Public school in Texas, United States

Churchill Fulshear, Jr. High School is a public senior high school in the LCISD Education Center in Fulshear, Texas, and in the Houston metropolitan area. The school, which serves the LCISD portion of Fulshear, Weston Lakes, and Simonton, is a part of the Lamar Consolidated Independent School District (LCISD).

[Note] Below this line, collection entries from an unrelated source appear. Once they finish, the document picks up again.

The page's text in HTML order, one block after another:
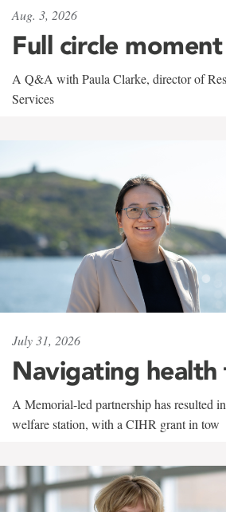
Aug. 3, 2026
Full circle moment
A Q&A with Paula Clarke, director of
Services
July 31, 2026
Navigating
A Memorial-led partnership has resulted
welfare station, with a CIHR grant in tow
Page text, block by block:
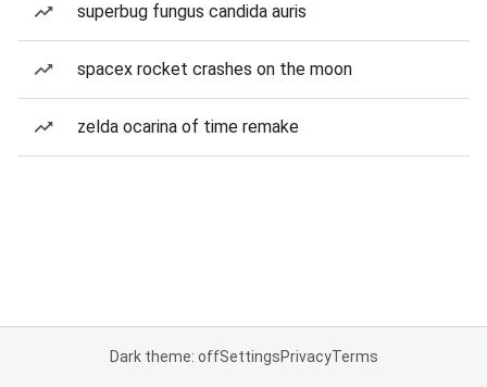
superbug fungus candida auris
spacex rocket crashes on the moon
zelda ocarina of time remake
Dark theme: offSettingsPrivacyTerms
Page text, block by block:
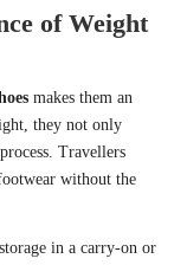
of Weight
makes them an
they not only
Travellers
without the
in a carry-on or
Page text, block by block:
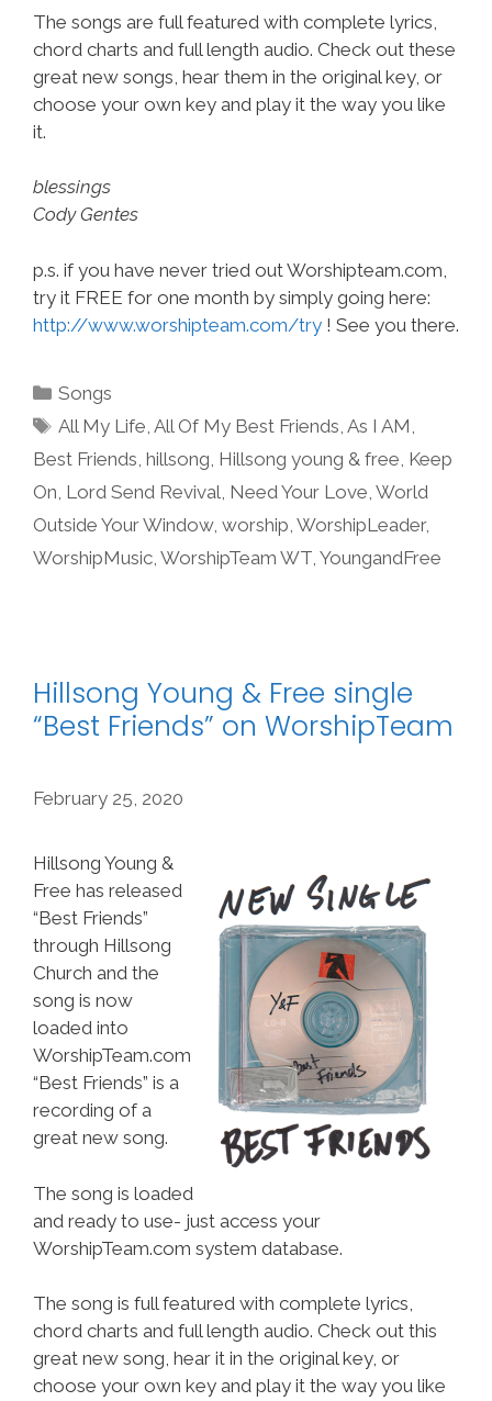
The songs are full featured with complete lyrics,
chord charts and full length audio. Check out these
great new songs, hear them in the original key, or
choose your own key and play it the way you like
it.
blessings
Cody Gentes
p.s. if you have never tried out Worshipteam.com,
try it FREE for one month by simply going here:
http://www.worshipteam.com/try ! See you there.
Categories
Songs
Tags
All My Life ,All Of My Best Friends ,As I AM
Best Friends hillsong Hillsong young & free Keep
On Lord Send Revival Need Your Love World
Outside Your Window, worship WorshipLeader,
WorshipMusic WorshipTeam WT YoungandFree
Hillsong Young & Free single
“Best Friends” on WorshipTeam
February 25, 2020
Hillsong Young &
Free has released
“Best Friends”
through Hillsong
Church and the
song is now
loaded into
WorshipTeam.com
“Best Friends” is a
recording of a
great new song.
The song is loaded
and ready to use- just access your
WorshipTeam.com system database.
The song is full featured with complete lyrics,
chord charts and full length audio. Check out this
great new song, hear it in the original key, or
choose your own key and play it the way you like
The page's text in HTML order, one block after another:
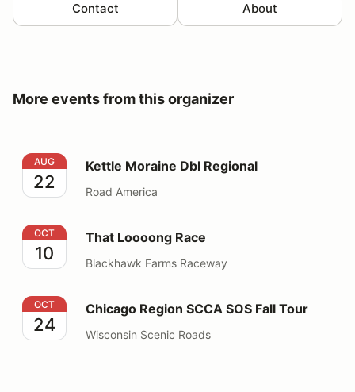
Contact About
More events from this organizer
Kettle Moraine Dbl Regional
AUG
22
Kettle Moraine Dbl Regional
Road America
That Loooong Race
OCT
10
That Loooong Race
Blackhawk Farms Raceway
Chicago Region SCCA SOS Fall Tour
OCT
24
Chicago Region SCCA SOS Fall Tour
Wisconsin Scenic Roads
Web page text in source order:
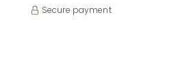
Secure payment
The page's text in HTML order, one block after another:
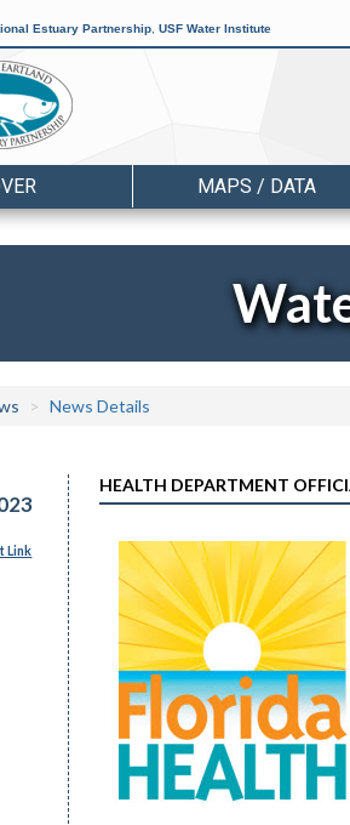
Estuary Partnership USF Water Institute
MAPS / DATA
News Details
Link
HEALTH DEPARTMENT
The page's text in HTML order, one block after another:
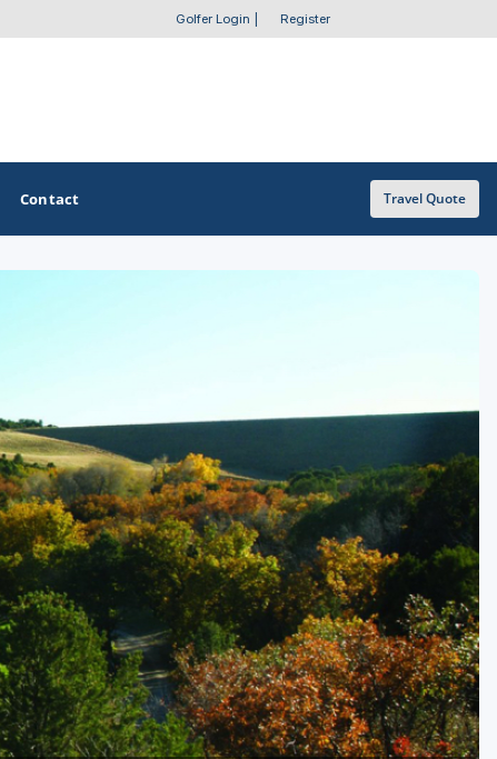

The school's namesake was a part of the Fulshear family, one of the first Anglo white families to settle Texas, and fought in the Texas Revolution.

It is the first high school to primarily serve Fulshear.

==History==
The district bought the land for it in 2008.

PBK Architects was hired as the architectural firm.

The school opened in the fall of 2016 with grades 9 and 10, and over the following two years added grades 11 and 12. The first principal was Daniel Ward, and the dedication ceremony occurred in December of that year.

==Feeder schools==
Lamar CISD calls this feeder system the "Purple Track." Feeder junior high and middle schools share the FHS colors and mascot.

===Junior high school===
- Dean Leaman Junior High School

===Middle school===
- James W. Roberts Middle School

===Elementary schools===
- Haygood Elementary School
- Huggins Elementary School
- Lindsey Elementary School
- Melton Elementary School
- Morgan Elementary School
- Randle Elementary School
- Slawinski Elementary School
- Tamarron Elementary School

==Athletics==
The school's first athletic director and American football coach, Oschlor Flemming, previously worked at Dulles High School as the head football coach and Guyer High School in Denton, Texas as the assistant football coach. In 2018, the Fulshear football team began playing at the varsity level.